За последние годы, живые клеточных анализов были успешно использованы для выявления антител против поверхностных и конформационных антигенов. Здесь мы опишем метод с использованием высокой пропускной проточной цитометрии позволяет анализ больших группах пациентов. Обнаружение новых антител улучшит диагностику и лечение расстройств иммуноопосредованных.

Abstract

За последние годы, антитела против поверхностных и конформационных белков, участвующих в синапсах были обнаружены в аутоиммунных заболеваний ЦНС у детей и взрослых. Эти антитела были использованы, чтобы направлять диагностику и лечение. Сотовые основе анализов улучшились обнаружение антител в сыворотке пациента. Они основаны на поверхностную экспрессию антигенов мозга на эукариотических клеток, которые затем инкубировали с разбавленной сывороткой пациента с последующим флуорохромом конъюгированные вторичные антитела.
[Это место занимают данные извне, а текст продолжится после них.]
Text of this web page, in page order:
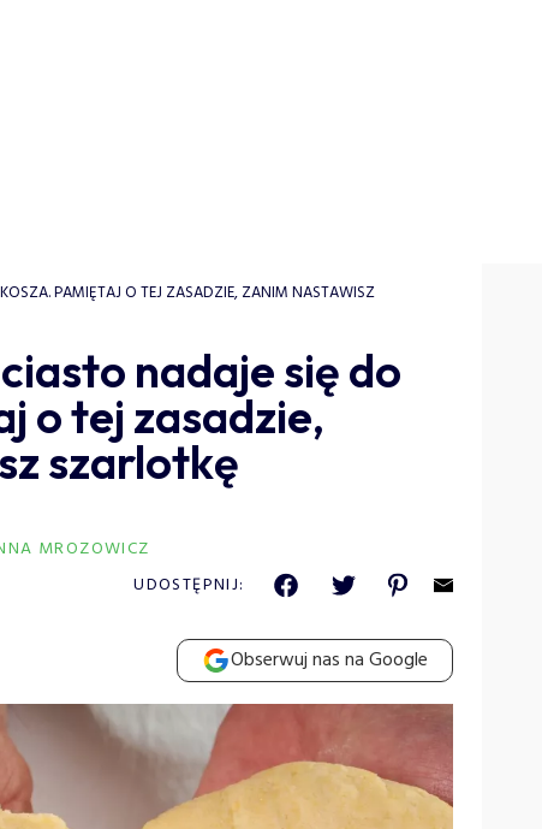
PAMIĘTAJ O TEJ ZASADZIE, ZANIM NASTAWISZ
nadaje się do
o tej zasadzie,
szarlotkę
MROZOWICZ
UDOSTĘPNIJ:
Obserwuj nas na Google

После промывки вторичное антитело связывания анализировали с помощью проточной цитометрии. Наша группа разработала поток высокой пропускной цитометрии живых клеток на основе анализа, чтобы надежно обнаружить антитела против специфических рецепторов нейромедиаторов. Этот метод проточной цитометрии является прямым, количественный, эффективной и использование системы отбора проб с высокой пропускной позволяет большие когорты пациентов, чтобы быть легко проанализированы в короткий промежуток времени. Кроме того, эта ячейка на основе каксказать можно легко адаптировать для выявления антител к различным антигенным целей, как из центральной нервной системы и периферии. Открывая дополнительные биомаркеров роман антител позволит быструю и точную диагностику и улучшить лечение нарушений иммуноопосредованных.

Introduction

За последние годы, аутоиммунные формы центральной нервной системы (ЦНС) заболеваний выявлено не было. Было показано, что эти заболевания связаны и определяется наличием аутоантител. Эти антитела связываются с нейронных рецепторов или синаптических белков, участвующих в нейротрансмиссии 1,2. Различные антигены были обнаружены, например, N-метил-D-аспартат рецепторов (NMDA-) 3-5, γ-аминомасляной кислоты рецептора ГАМК B (B) 6, рецептор α-амино-3-гидрокси-5-метил-4- изоксазолпропионовой кислоты (АМРА) рецептору 7, напряжения закрытого калиевых каналов (VGKC), связанные белки: лейцин-богатый глиома-активированный протеин 1 (LGL-1) и Contactin-ассоциированный белок 2 (capsr2) 8,9, глутамат рецептора 5,10 , и дофамин-2-рецептора (D2R) 11. В прошлом эти аутоиммунные расстройства ЦНС (в основном называемые энцефалит) часто диагностируется и не лечится. Эти новые биомаркеры антител, напримерNMDA-антитело или D2R антитела, существенно улучшились диагностика и осведомленности, и открыли возможности для лечения пациентов. Действительно, в начале лечения с иммунотерапии связано с улучшением результатов 11,12.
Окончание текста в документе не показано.